The model itself shows an improvement:
summary(model_2)
##
## Call:
## lm(formula = LifeExpRaised ~ TotExpRaised, data = countries)
##
## Residuals:
## Min 1Q Median 3Q Max
## -308616089 -53978977 13697187 59139231 211951764
##
## Coefficients:
## Estimate Std. Error t value Pr(>|t|)
## (Intercept) -736527910 46817945 -15.73 <2e-16 ***
## TotExpRaised 620060216 27518940 22.53 <2e-16 ***
## ---
## Signif. codes: 0 '***' 0.001 '**' 0.01 '*' 0.05 '.' 0.1 ' ' 1
##
## Residual standard error: 90490000 on 188 degrees of freedom
## Multiple R-squared: 0.7298, Adjusted R-squared: 0.7283
## F-statistic: 507.7 on 1 and 188 DF, p-value: < 2.2e-16
Regarding this model:
With the plots and R^2 stat, we can conclude this is a ‘better’ model overall from the the simple linear regression model.
Using the results from 3, forecast life expectancy when TotExp^.06 =1.5. Then forecast life expectancy when TotExp^.06=2.5.
(-736527910 + 620060216 * 1.5)^(1/4.6)
## [1] 63.31153
(-736527910 + 620060216 * 2.5)^(1/4.6)
## [1] 86.50645
We get estimates of 63.3 and 86.5 which appear to be reasonable.
Build the following multiple regression model and interpret the F Statistics, R^2, standard error, and p-values. How good is the model?
LifeExp = b0+b1 x PropMd + b2 x TotExp +b3 x PropMD x TotExp
We can see there are two quantitative terms and an interaction term combining them together.

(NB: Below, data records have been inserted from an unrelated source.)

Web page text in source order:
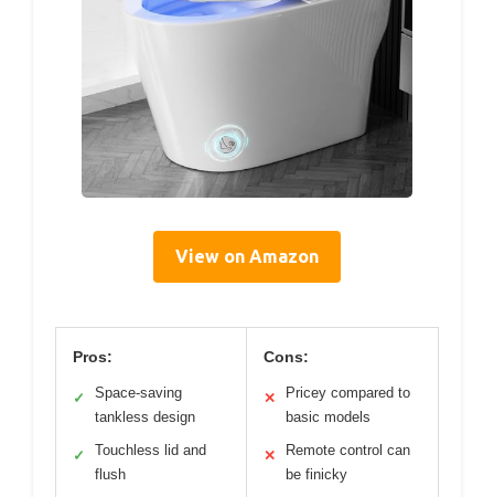
View on Amazon
Pros:
✓
Space-saving
tankless design
✓
Touchless lid and
flush
Cons:
✕
Pricey compared to
basic models
✕
Remote control can
be finicky
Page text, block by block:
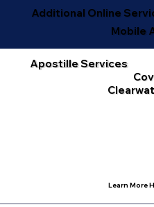
Additional Online
Mobile
Apostille Services
Learn More
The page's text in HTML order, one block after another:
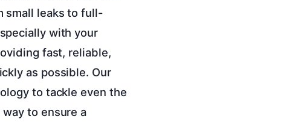
small leaks to full-
with your
fast, reliable,
as possible. Our
to tackle even the
to ensure a
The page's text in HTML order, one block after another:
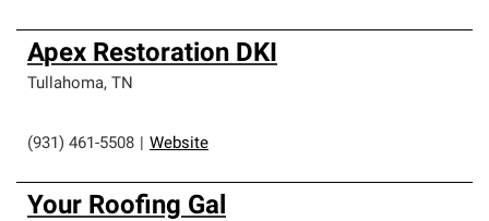
Apex Restoration DKI
Tullahoma, TN
(931) 461-5508 Website
Your Roofing Gal
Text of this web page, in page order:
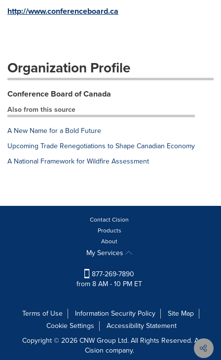
http://www.conferenceboard.ca
Organization Profile
Conference Board of Canada
Also from this source
A New Name for a Bold Future
Upcoming Trade Renegotiations to Shape Canadian Economy
A National Framework for Wildfire Assessment
Contact Cision
Products
About
My Services
877-269-7890
from 8 AM - 10 PM ET
Terms of Use Information Security Policy
Site Map
Cookie Settings
Accessibility Statement
Copyright © 2026 CNW Group Ltd. All Rights Reserved. A
Cision company.
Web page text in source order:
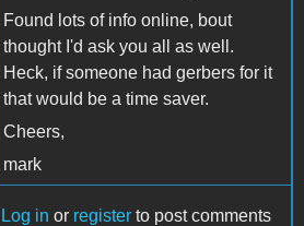
Found lots of info online, bout
thought I'd ask you all as well.
Heck, if someone had gerbers for it
that would be a time saver.
Cheers,
mark
Log in or register to post comments
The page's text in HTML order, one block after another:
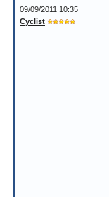
09/09/2011 10:35
Cyclist
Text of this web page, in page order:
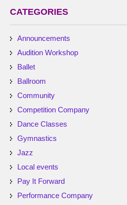
CATEGORIES
Announcements
Audition Workshop
Ballet
Ballroom
Community
Competition Company
Dance Classes
Gymnastics
Jazz
Local events
Pay It Forward
Performance Company
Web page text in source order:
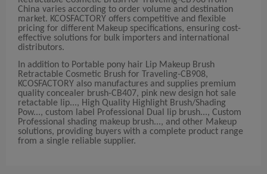
China varies according to order volume and destination
market. KCOSFACTORY offers competitive and flexible
pricing for different Makeup specifications, ensuring cost-
effective solutions for bulk importers and international
distributors.
In addition to Portable pony hair Lip Makeup Brush
Retractable Cosmetic Brush for Traveling-CB908,
KCOSFACTORY also manufactures and supplies premium
quality concealer brush-CB407, pink new design hot sale
retactable lip..., High Quality Highlight Brush/Shading
Pow..., custom label Professional Dual lip brush..., Custom
Professional shading makeup brush..., and other Makeup
solutions, providing buyers with a complete product range
from a single reliable supplier.
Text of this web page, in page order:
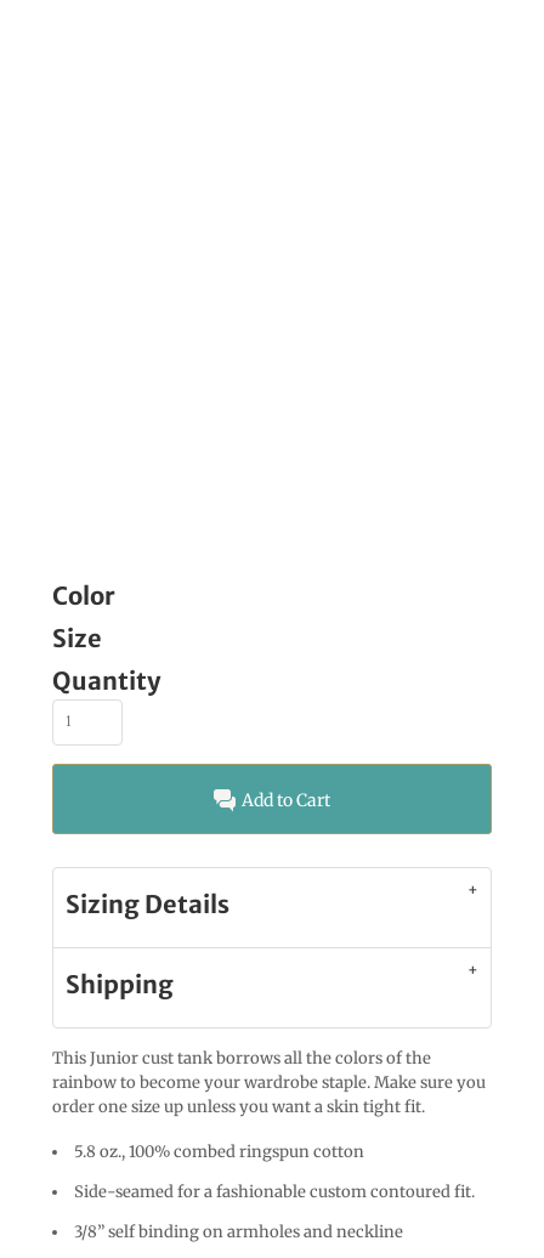
Color
Size
Quantity
Add to Cart
Sizing Details
Shipping
This Junior cust tank borrows all the colors of the
rainbow to become your wardrobe staple. Make sure you
order one size up unless you want a skin tight fit.
5.8 oz., 100% combed ringspun cotton
Side-seamed for a fashionable custom contoured fit.
3/8” self binding on armholes and neckline
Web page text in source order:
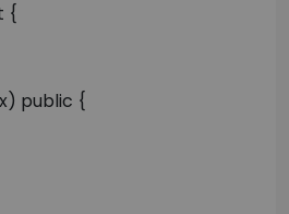
{
public {
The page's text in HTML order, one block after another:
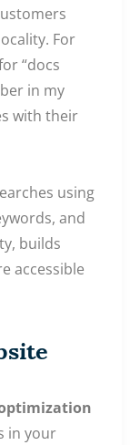
For
“docs
in my
with their
using
and
builds
accessible
in your
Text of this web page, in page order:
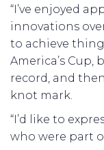
“I’ve enjoyed
innovations
to achieve
America’s
record, and
knot mark.
“I’d like to
who were part
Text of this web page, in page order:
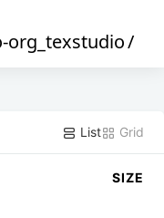
org_texstudio/
List Grid
SIZE
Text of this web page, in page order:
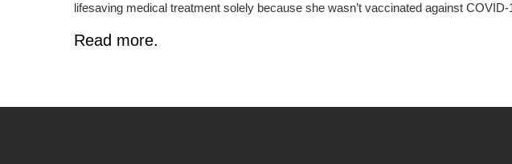
lifesaving medical treatment solely because she wasn’t vaccinated against COVID-
Read more.
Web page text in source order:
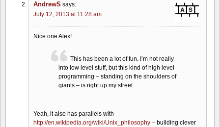
AndrewS says:
July 12, 2013 at 11:28 am
Nice one Alex!
This has been a lot of fun. I’m not really
into low level stuff, but this kind of high level
programming – standing on the shoulders of
giants – is right up my street.
Yeah, it also has parallels with
http://en.wikipedia.org/wiki/Unix_philosophy – building clever
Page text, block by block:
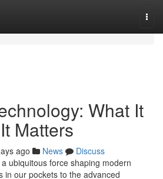
What It
Matters
ago News
Discuss
ubiquitous force shaping modern
in our pockets to the advanced
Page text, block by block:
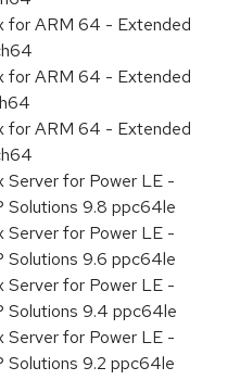
for ARM 64 - Extended
for ARM 64 - Extended
for ARM 64 - Extended
Server for Power LE -
Solutions 9.8 ppc64le
Server for Power LE -
Solutions 9.6 ppc64le
Server for Power LE -
Solutions 9.4 ppc64le
Server for Power LE -
Solutions 9.2 ppc64le
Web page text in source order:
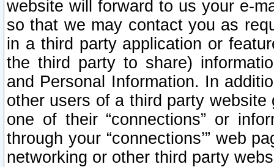
website will forward to us your e-
so that we may contact you as
in a third party application or
the third party to share)
and Personal Information. In
other users of a third party
one of their “connections” or
through your “connections’” web
networking or other third party
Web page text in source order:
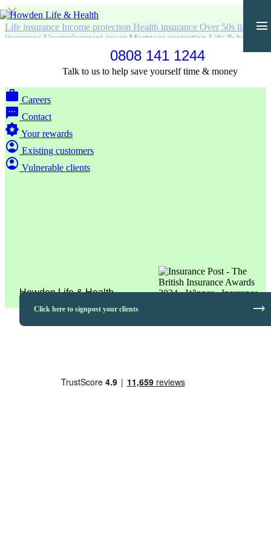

multiple_model <- lm(LifeExp ~ PropMD +
TotExp +
PropMD*TotExp,
data=countries)
summary(multiple_model)
##
## Call:
## lm(formula = LifeExp ~ PropMD + TotExp + PropMD * TotExp, data = countries)
##
## Residuals:
## Min 1Q Median 3Q Max
## -27.320 -4.132 2.098 6.540 13.074
##
## Coefficients:
## Estimate Std. Error t value Pr(>|t|)
## (Intercept) 6.277e+01 7.956e-01 78.899 < 2e-16 ***
## PropMD 1.497e+03 2.788e+02 5.371 2.32e-07 ***
## TotExp 7.233e-05 8.982e-06 8.053 9.39e-14 ***
## PropMD:TotExp -6.026e-03 1.472e-03 -4.093 6.35e-05 ***
## ---
## Signif. codes: 0 '***' 0.001 '**' 0.01 '*' 0.05 '.' 0.1 ' ' 1
##
## Residual standard error: 8.765 on 186 degrees of freedom
## Multiple R-squared: 0.3574, Adjusted R-squared: 0.3471
## F-statistic: 34.49 on 3 and 186 DF, p-value: < 2.2e-16
With the p-value and F-statistic, we see this model is an improvement over a model with no variables. However, the R^2 stat explains 34.5% of the dataset while the ‘raised’ power model explains 73% of the dataset.
This model doesn’t appear to perform as well as the last model.
Forecast LifeExp when PropMD=.03 and TotExp = 14. Does this forecast seem realistic? Why or why not?
PropMD <- 0.03
TotExp <- 14
multiple_model$coefficients[1] +
multiple_model$coefficients[2] * PropMD +
multiple_model$coefficients[3] * TotExp +
multiple_model$coefficients[4] * PropMD * TotExp
## (Intercept)
## 107.696
We get an estimate of 107.7 which seems on the high side but understandable since the standard error is 8.77 and the R^2 statistic is 35%. There’s a lot of variance to this model so it might overestimate the life expectancy.